一方、リンゴよりずっと大きいもの、人間のような大きさか、それより大きい物は、手で簡単に動かすことができない。そういうものが動くときは、自力で動くように見える。リンゴの場合については、人が手をかければリンゴはその外力で動くと見えるし、人や装置が接触していないのに動くときは、自力で動くと見える。大きさは小さい物でも、それが外力で動くことを考えずに、自力で動くとみなすときは、擬人化が起こる。
ここでは、リンゴに外力が働かない場合を考える。擬人化を説明する例としては、もっと人間に近い大きさのもの、たとえば等身大のロボットとか、案山子とか、鎧兜とか、雪だるまとかが適当だが、筆者は後でニュートン力学の話を持ち出したいので、リンゴにしておきます。まあ、存在感のある大きな立派なリンゴが、目の前一メートルくらいのところにある、と思ってください。

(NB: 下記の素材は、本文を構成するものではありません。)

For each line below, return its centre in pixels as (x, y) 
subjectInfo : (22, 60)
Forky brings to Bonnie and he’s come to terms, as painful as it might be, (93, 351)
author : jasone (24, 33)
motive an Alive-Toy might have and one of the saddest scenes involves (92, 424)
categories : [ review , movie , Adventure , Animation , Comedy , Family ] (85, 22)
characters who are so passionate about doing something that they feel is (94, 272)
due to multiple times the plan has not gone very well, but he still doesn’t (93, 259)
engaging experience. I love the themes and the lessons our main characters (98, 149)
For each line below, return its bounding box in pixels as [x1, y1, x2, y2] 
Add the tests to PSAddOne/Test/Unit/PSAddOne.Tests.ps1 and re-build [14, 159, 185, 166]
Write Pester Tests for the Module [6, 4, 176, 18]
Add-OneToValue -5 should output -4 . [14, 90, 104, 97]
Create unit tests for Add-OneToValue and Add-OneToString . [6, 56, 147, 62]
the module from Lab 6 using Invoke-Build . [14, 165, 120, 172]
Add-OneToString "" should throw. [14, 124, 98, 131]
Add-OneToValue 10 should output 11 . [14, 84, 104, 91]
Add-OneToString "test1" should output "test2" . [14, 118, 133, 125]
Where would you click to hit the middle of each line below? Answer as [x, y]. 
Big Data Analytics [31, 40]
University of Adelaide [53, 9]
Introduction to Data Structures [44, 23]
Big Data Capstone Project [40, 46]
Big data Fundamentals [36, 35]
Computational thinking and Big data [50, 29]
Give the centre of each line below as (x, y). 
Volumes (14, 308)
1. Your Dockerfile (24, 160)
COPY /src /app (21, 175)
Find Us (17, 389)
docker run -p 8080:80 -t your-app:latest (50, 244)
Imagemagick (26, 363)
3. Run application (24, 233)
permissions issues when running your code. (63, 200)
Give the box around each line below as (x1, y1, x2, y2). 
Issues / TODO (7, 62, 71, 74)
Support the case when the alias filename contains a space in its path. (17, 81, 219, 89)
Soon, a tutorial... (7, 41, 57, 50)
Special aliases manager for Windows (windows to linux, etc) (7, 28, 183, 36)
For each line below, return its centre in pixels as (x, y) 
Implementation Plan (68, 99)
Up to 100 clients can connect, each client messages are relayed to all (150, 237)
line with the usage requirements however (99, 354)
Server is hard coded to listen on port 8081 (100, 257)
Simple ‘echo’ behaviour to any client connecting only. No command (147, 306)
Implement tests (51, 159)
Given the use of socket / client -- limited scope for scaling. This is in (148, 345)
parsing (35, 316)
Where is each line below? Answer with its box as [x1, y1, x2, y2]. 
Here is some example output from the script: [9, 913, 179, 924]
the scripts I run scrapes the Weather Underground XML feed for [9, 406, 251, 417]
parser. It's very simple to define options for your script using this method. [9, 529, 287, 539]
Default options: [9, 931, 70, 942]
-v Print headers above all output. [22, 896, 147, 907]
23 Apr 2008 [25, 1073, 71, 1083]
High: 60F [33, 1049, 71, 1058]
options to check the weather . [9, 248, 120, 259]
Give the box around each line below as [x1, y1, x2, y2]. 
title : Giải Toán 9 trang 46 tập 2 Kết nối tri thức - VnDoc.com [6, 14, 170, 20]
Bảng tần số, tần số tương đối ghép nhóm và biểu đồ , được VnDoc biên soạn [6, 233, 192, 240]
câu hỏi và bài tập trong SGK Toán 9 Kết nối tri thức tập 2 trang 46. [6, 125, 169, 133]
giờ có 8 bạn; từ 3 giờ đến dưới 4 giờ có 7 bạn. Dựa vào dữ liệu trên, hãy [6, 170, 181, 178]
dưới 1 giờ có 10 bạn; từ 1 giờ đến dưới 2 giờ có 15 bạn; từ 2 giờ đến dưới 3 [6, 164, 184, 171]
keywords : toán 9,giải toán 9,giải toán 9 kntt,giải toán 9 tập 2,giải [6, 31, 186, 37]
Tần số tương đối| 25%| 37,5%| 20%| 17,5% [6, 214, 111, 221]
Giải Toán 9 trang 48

その場合私たちが、自分の手でそれをつかもうとするのではなくて、じっとながめて、そのリンゴがこれからどう動くのか、とか、このリンゴはこれからどう変化していくのか、と考えた瞬間に、リンゴは擬人化される。つまり、リンゴは、私たちの仲間である人間のようなものとみなされ、仲間の行動を追従する集団運動共鳴機構によって脳内で表現される。この場合、リンゴは主語として言語化される。